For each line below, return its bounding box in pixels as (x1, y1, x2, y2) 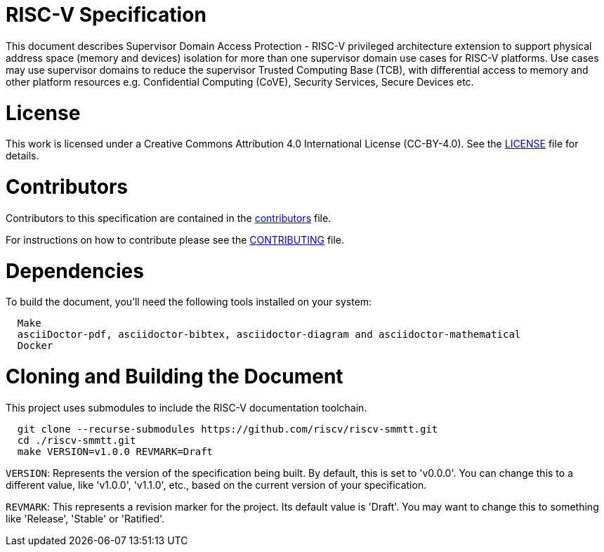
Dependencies (6, 258, 144, 283)
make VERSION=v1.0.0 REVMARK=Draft (17, 445, 214, 457)
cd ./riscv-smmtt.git (17, 434, 136, 446)
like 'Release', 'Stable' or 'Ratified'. (6, 512, 165, 525)
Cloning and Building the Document (6, 364, 343, 388)
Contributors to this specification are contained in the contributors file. (6, 211, 331, 224)
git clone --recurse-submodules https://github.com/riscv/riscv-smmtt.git (17, 423, 438, 435)
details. (6, 150, 39, 162)
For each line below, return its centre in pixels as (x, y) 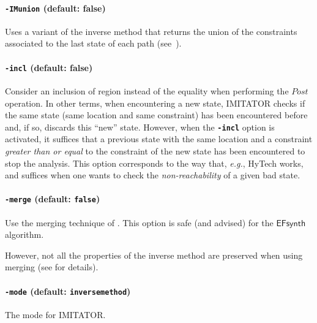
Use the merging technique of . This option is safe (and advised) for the (139, 222)
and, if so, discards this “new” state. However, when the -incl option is (140, 127)
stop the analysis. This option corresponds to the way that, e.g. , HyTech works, (154, 163)
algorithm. (24, 234)
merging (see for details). (52, 267)
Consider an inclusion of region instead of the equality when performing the (147, 90)
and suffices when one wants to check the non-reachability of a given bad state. (153, 175)
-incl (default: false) (49, 67)
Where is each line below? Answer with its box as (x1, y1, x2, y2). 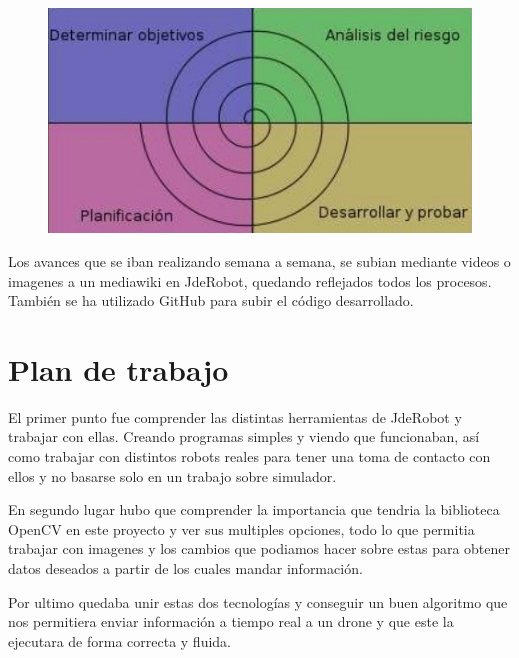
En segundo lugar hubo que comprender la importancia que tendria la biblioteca (8, 499, 500, 520)
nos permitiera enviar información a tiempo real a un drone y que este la (8, 611, 454, 632)
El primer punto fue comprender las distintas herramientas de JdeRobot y (8, 406, 462, 427)
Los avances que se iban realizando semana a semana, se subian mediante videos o (8, 250, 511, 271)
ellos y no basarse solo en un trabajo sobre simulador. (8, 465, 337, 486)
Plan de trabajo (8, 348, 229, 389)
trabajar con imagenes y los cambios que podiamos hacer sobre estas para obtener (8, 538, 511, 559)
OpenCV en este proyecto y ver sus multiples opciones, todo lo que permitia (8, 518, 475, 539)
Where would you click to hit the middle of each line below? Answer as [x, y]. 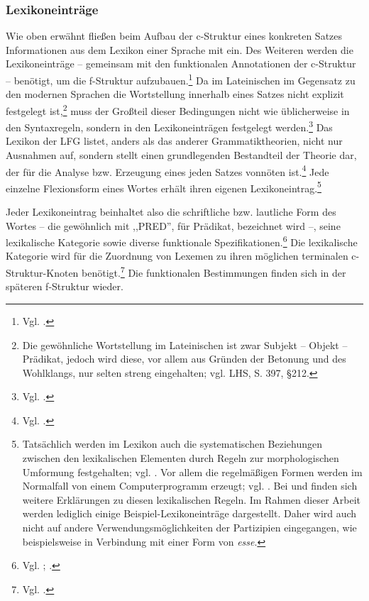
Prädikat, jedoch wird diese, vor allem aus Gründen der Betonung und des [184, 359]
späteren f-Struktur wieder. [65, 286]
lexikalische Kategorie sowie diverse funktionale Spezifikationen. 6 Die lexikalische [182, 241]
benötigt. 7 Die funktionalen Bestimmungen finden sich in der [214, 271]
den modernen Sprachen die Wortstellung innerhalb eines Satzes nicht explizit [175, 94]
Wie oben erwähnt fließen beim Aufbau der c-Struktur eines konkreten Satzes [174, 36]
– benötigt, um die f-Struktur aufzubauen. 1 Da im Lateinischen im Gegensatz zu [181, 79]
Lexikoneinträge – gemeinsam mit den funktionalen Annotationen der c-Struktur [181, 64]
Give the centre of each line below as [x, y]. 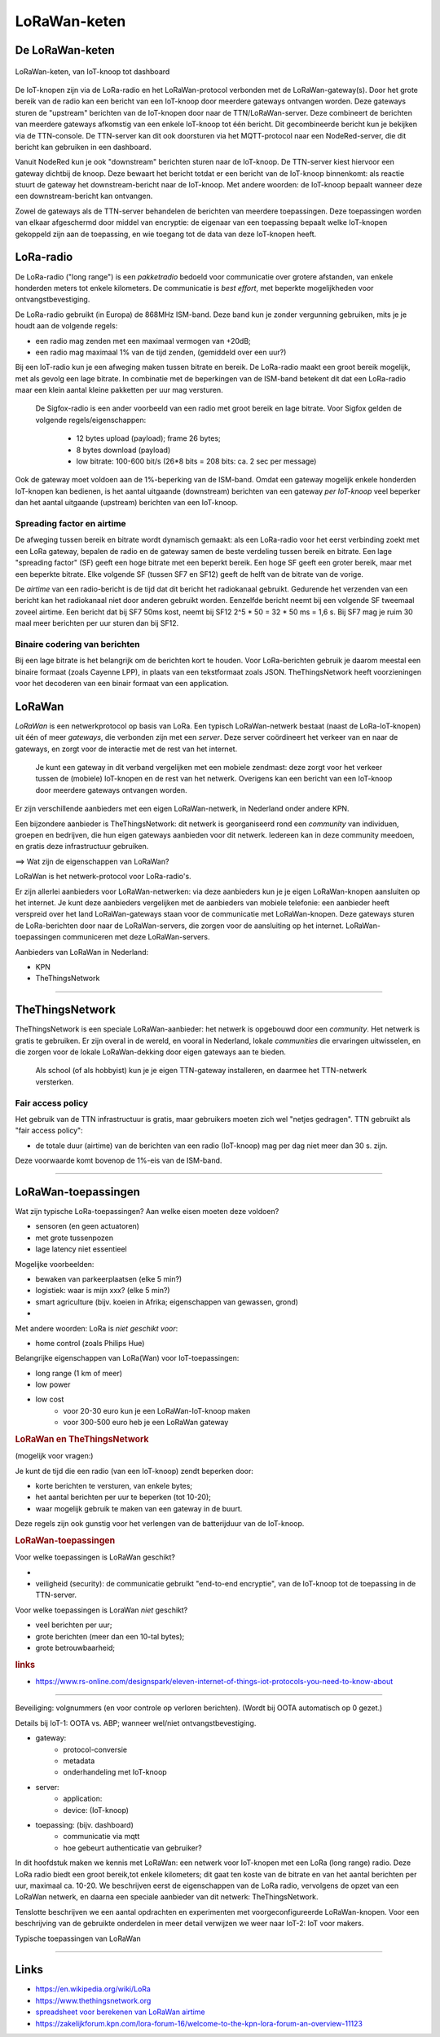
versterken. [55, 1082]
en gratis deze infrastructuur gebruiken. [82, 847]
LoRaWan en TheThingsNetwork [82, 1440]
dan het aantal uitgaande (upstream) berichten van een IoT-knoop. [127, 503]
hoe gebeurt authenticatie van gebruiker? [133, 1848]
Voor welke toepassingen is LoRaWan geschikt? [95, 1557]
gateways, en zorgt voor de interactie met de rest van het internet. [126, 749]
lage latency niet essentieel [81, 1249]
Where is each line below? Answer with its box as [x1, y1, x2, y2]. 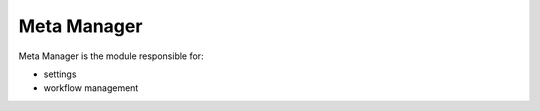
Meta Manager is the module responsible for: [18, 50, 204, 62]
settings [43, 68, 77, 80]
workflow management [43, 82, 139, 94]
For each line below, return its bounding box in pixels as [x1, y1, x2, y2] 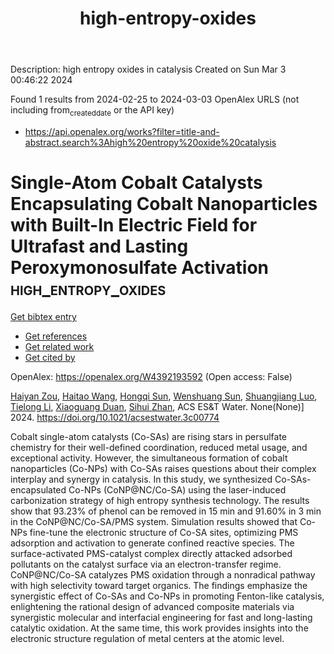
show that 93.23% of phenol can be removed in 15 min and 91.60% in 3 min [10, 505, 322, 517]
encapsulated [10, 483, 67, 496]
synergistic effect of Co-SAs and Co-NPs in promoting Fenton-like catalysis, [10, 590, 325, 602]
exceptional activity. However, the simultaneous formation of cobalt [10, 452, 288, 464]
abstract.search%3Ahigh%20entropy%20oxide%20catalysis [24, 136, 277, 148]
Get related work [24, 340, 95, 352]
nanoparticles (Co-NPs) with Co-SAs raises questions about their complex [10, 462, 317, 474]
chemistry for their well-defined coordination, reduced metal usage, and [10, 441, 308, 453]
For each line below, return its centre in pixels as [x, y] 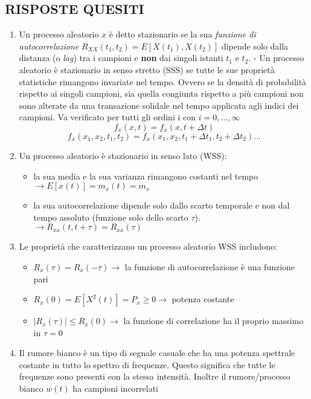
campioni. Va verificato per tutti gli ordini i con [107, 117]
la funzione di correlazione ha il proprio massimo [213, 321]
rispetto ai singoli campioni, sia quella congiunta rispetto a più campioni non [161, 93]
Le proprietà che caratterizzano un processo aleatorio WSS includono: [148, 246]
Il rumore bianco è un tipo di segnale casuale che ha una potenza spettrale [157, 353]
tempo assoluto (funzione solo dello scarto [111, 217]
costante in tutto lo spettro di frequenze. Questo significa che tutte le [147, 364]
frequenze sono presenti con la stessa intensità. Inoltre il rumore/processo [155, 376]
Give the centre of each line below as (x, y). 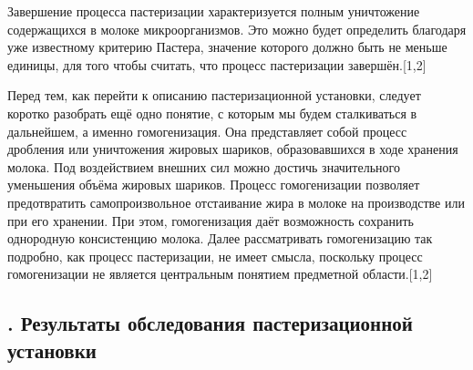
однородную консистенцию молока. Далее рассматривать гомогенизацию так (220, 238)
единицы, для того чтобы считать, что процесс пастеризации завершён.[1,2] (217, 64)
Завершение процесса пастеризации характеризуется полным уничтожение (214, 11)
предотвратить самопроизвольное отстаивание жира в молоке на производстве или (236, 202)
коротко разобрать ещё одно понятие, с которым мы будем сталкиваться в (212, 113)
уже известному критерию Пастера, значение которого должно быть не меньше (227, 47)
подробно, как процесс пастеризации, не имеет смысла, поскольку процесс (215, 256)
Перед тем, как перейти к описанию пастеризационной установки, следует (214, 95)
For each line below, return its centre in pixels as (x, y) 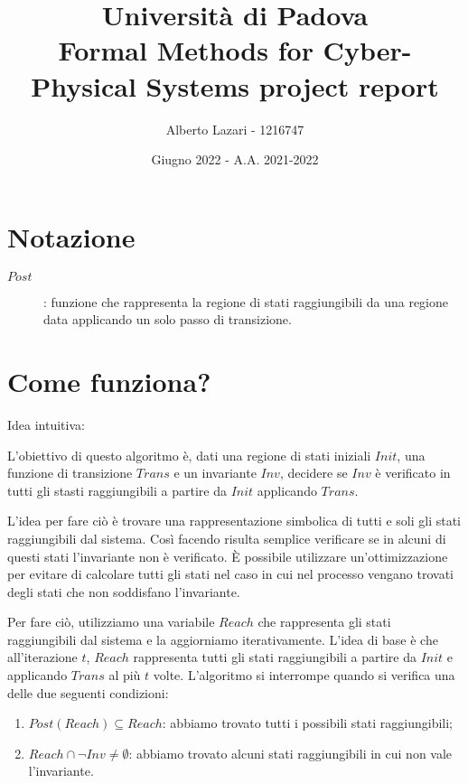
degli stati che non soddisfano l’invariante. (124, 591)
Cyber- (367, 50)
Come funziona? (109, 381)
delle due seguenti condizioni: (88, 692)
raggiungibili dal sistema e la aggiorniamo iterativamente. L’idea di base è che (223, 639)
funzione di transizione (70, 473)
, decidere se (314, 473)
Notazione (71, 236)
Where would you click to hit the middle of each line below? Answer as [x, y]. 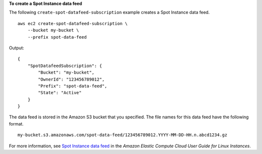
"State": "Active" [60, 93]
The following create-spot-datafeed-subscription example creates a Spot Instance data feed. [109, 13]
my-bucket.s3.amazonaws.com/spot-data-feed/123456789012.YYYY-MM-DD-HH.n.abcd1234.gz [123, 135]
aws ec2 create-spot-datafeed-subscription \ [73, 23]
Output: [16, 48]
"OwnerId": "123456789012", [71, 79]
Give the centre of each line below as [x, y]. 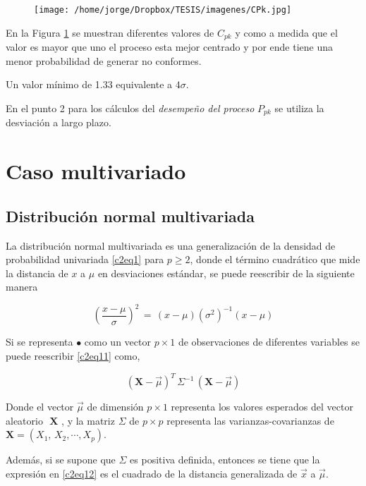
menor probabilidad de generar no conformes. [104, 60]
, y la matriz [88, 420]
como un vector [117, 342]
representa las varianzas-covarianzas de [250, 420]
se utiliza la [299, 108]
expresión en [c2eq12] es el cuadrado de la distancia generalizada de [152, 473]
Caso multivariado [96, 171]
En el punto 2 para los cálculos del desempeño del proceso [130, 108]
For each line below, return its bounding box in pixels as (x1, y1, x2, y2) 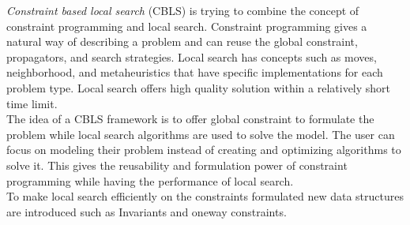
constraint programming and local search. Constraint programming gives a (6, 17, 367, 34)
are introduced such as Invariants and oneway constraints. (6, 203, 287, 219)
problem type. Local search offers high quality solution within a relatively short (6, 79, 391, 96)
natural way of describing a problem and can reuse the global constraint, (6, 33, 358, 50)
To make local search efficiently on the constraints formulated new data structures (6, 188, 404, 204)
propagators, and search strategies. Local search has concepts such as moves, (6, 48, 377, 65)
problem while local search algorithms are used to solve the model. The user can (6, 126, 395, 142)
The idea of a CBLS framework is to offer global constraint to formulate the (6, 111, 374, 127)
——
▶ _DESCRIPTION OF THE TASK_
Your answer must be exactly the lines from the one with "representa las varianzas-covarianzas" through the final line of the data, with no pictures in it.

▶ _RESPONSE TO THIS EXERCISE_
representa las varianzas-covarianzas de [250, 420]
se utiliza la [299, 108]
expresión en [c2eq12] es el cuadrado de la distancia generalizada de [152, 473]
Caso multivariado [96, 171]
En el punto 2 para los cálculos del desempeño del proceso [130, 108]
For each line below, return its bounding box in pixels as (x1, y1, x2, y2) 
constraint programming and local search. Constraint programming gives a (6, 17, 367, 34)
are introduced such as Invariants and oneway constraints. (6, 203, 287, 219)
problem type. Local search offers high quality solution within a relatively short (6, 79, 391, 96)
natural way of describing a problem and can reuse the global constraint, (6, 33, 358, 50)
To make local search efficiently on the constraints formulated new data structures (6, 188, 404, 204)
propagators, and search strategies. Local search has concepts such as moves, (6, 48, 377, 65)
problem while local search algorithms are used to solve the model. The user can (6, 126, 395, 142)
The idea of a CBLS framework is to offer global constraint to formulate the (6, 111, 374, 127)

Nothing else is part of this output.